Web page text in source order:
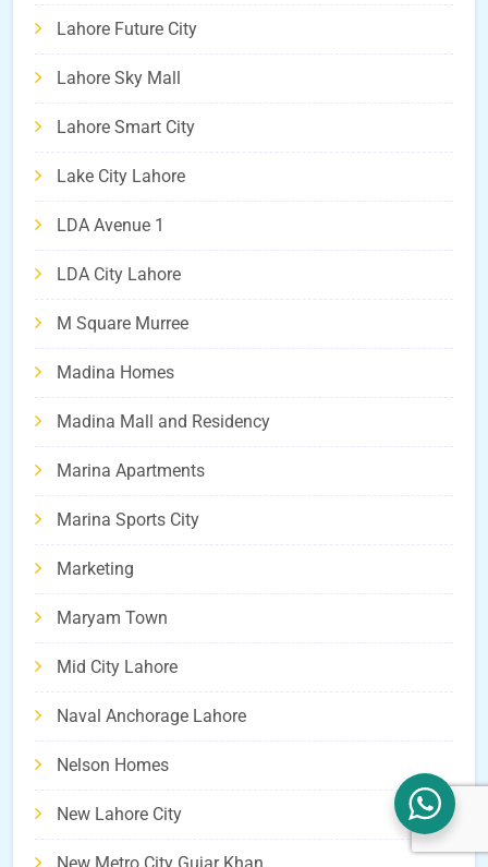
Lahore Future City
Lahore Sky Mall
Lahore Smart City
Lake City Lahore
LDA Avenue 1
LDA City Lahore
M Square Murree
Madina Homes
Madina Mall and Residency
Marina Apartments
Marina Sports City
Marketing
Maryam Town
Mid City Lahore
Naval Anchorage Lahore
Nelson Homes
New Lahore City

########################################

-- EXERCISE --
Write out, word for word, the line containing "Marina Apartments" and every line after it to the end of the data above.

-- SOLUTION TO THE PROBLEM --
Marina Apartments
Marina Sports City
Marketing
Maryam Town
Mid City Lahore
Naval Anchorage Lahore
Nelson Homes
New Lahore City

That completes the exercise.